### Records for this task
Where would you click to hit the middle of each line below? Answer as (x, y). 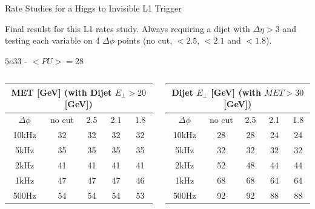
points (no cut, (145, 40)
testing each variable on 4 (52, 40)
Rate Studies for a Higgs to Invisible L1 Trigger (93, 8)
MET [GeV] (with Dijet (61, 92)
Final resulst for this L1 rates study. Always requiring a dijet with (128, 28)
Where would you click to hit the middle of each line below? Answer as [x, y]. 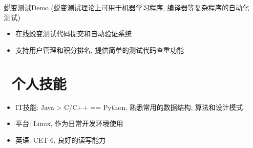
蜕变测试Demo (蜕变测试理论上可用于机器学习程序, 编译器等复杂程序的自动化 [127, 7]
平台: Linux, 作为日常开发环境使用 [69, 123]
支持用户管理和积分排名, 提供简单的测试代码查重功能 [100, 50]
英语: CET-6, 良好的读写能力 [61, 139]
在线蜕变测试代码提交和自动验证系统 [74, 33]
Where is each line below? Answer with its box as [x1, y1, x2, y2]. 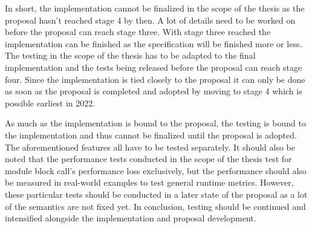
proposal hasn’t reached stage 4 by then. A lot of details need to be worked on [5, 13, 296, 26]
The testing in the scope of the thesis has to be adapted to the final [5, 49, 256, 62]
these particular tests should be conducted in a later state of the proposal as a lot [5, 187, 308, 200]
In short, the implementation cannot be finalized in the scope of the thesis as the [5, 2, 305, 14]
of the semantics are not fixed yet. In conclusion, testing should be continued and [5, 200, 306, 212]
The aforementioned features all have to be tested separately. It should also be [5, 140, 295, 153]
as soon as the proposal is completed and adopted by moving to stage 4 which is [5, 85, 302, 97]
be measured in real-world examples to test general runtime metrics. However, [5, 176, 294, 189]
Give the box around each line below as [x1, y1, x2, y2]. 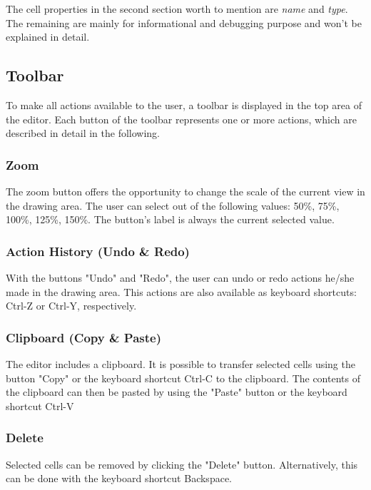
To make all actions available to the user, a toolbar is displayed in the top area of [6, 97, 362, 112]
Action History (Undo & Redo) [6, 242, 190, 260]
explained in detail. [6, 29, 90, 44]
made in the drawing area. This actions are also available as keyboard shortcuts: [6, 284, 357, 299]
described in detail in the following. [6, 126, 160, 141]
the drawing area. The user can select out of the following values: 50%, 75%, [6, 198, 340, 213]
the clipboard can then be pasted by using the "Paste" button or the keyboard [6, 384, 347, 399]
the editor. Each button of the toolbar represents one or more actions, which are [6, 111, 357, 126]
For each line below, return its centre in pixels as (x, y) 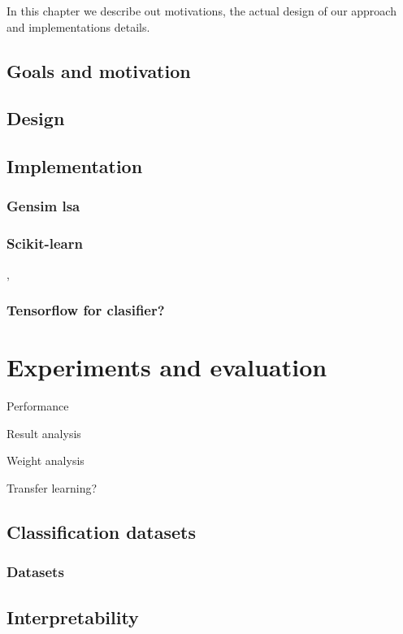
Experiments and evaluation (167, 367)
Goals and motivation (99, 70)
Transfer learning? (52, 487)
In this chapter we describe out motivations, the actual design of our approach (201, 11)
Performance (38, 406)
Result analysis (44, 433)
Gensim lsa (43, 206)
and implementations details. (78, 26)
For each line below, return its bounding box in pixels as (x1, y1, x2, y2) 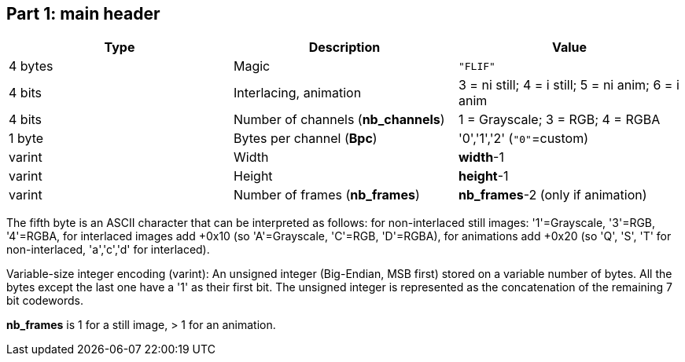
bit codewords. (6, 294, 83, 308)
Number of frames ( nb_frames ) (233, 187, 420, 203)
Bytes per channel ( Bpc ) (233, 130, 377, 147)
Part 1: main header (6, 4, 160, 24)
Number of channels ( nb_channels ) (233, 112, 445, 128)
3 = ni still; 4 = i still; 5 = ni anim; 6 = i (458, 77, 679, 93)
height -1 (458, 168, 509, 185)
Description (308, 39, 381, 56)
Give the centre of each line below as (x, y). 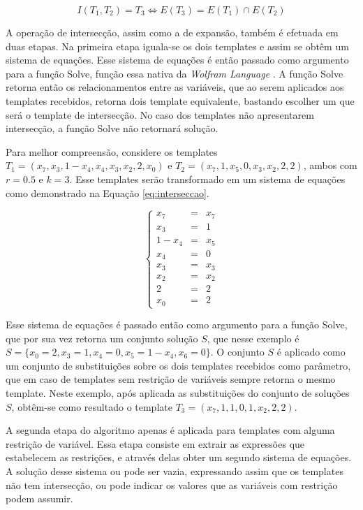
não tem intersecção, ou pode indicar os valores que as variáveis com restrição (172, 484)
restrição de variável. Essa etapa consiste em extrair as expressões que (155, 443)
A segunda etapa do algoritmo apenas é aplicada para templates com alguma (170, 430)
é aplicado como (311, 352)
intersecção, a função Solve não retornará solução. (112, 128)
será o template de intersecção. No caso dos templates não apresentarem (160, 114)
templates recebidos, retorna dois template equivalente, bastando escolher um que (180, 100)
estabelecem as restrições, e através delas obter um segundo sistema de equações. (179, 457)
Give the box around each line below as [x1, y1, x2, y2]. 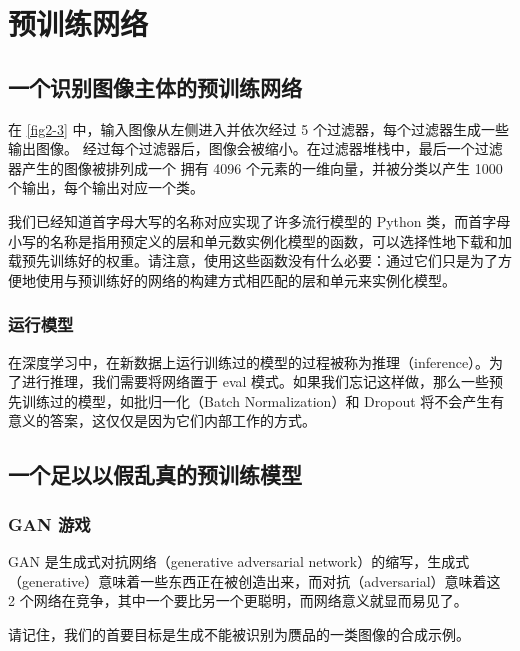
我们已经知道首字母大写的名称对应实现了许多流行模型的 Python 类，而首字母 [8, 210, 511, 231]
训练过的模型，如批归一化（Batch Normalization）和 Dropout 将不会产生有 [21, 390, 505, 411]
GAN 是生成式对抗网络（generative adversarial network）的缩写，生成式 [8, 550, 470, 571]
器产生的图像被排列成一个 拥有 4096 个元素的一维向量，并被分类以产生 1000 [8, 157, 503, 178]
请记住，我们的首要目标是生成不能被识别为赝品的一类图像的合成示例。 [8, 623, 470, 644]
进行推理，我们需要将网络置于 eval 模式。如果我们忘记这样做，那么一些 [21, 371, 490, 392]
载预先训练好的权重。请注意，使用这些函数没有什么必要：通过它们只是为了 [8, 250, 498, 271]
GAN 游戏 [8, 511, 91, 536]
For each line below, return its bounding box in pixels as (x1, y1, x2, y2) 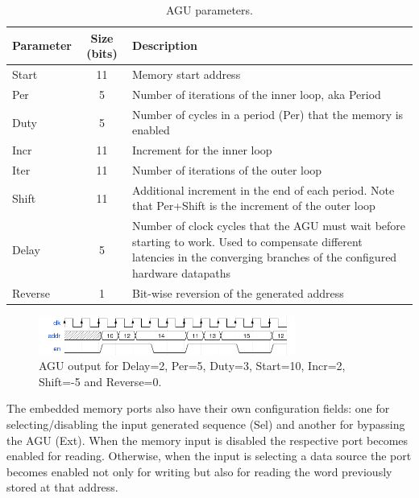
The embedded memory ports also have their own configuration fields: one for (6, 400, 390, 417)
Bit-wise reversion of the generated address (132, 284, 344, 301)
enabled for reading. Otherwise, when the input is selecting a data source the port (6, 447, 412, 464)
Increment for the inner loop (132, 142, 272, 158)
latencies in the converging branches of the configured (132, 249, 397, 265)
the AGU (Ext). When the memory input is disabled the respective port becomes (6, 431, 409, 448)
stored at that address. (6, 479, 118, 496)
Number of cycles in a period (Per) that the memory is (132, 105, 404, 122)
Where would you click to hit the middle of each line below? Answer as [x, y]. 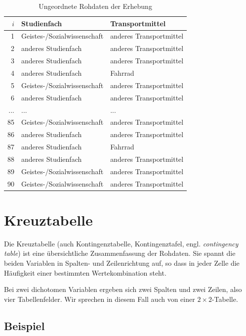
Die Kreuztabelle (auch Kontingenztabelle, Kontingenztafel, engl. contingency [121, 243]
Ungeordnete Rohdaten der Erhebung [95, 6]
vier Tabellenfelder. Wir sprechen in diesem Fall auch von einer [100, 299]
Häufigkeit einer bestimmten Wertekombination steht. [85, 272]
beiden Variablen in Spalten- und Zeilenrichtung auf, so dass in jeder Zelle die [122, 263]
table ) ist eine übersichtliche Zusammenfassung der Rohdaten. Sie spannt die [120, 253]
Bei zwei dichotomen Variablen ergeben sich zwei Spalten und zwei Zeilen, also [123, 289]
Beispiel [24, 325]
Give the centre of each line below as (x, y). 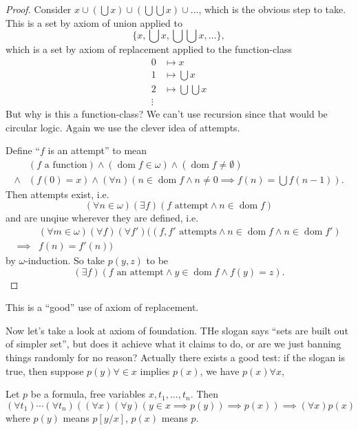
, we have (220, 370)
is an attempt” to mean (97, 150)
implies (155, 370)
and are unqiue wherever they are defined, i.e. (102, 218)
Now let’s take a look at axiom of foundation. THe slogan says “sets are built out (177, 330)
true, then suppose (45, 370)
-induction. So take (65, 260)
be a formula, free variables (88, 394)
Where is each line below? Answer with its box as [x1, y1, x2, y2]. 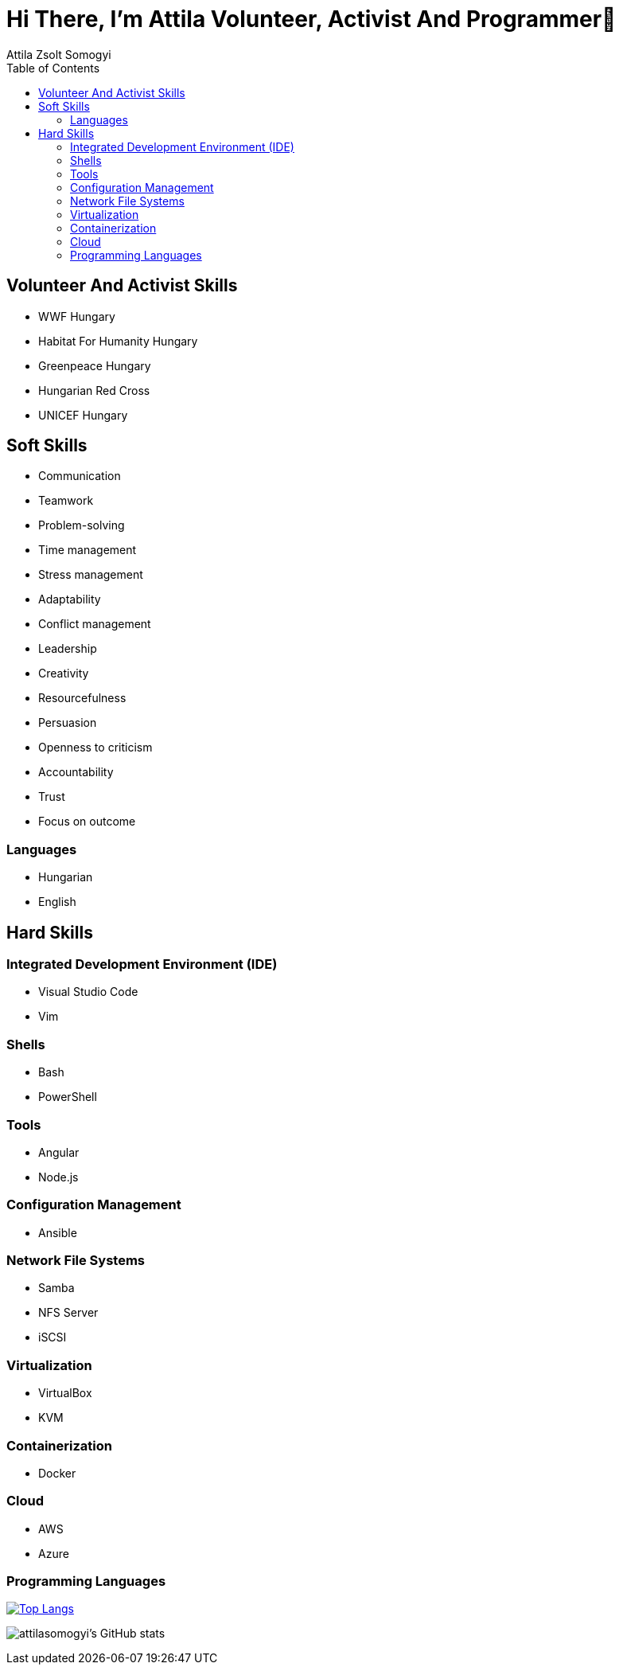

### Requirement
If a line of the listing contains the word "drawing", count it, then state only the total.

### Result
2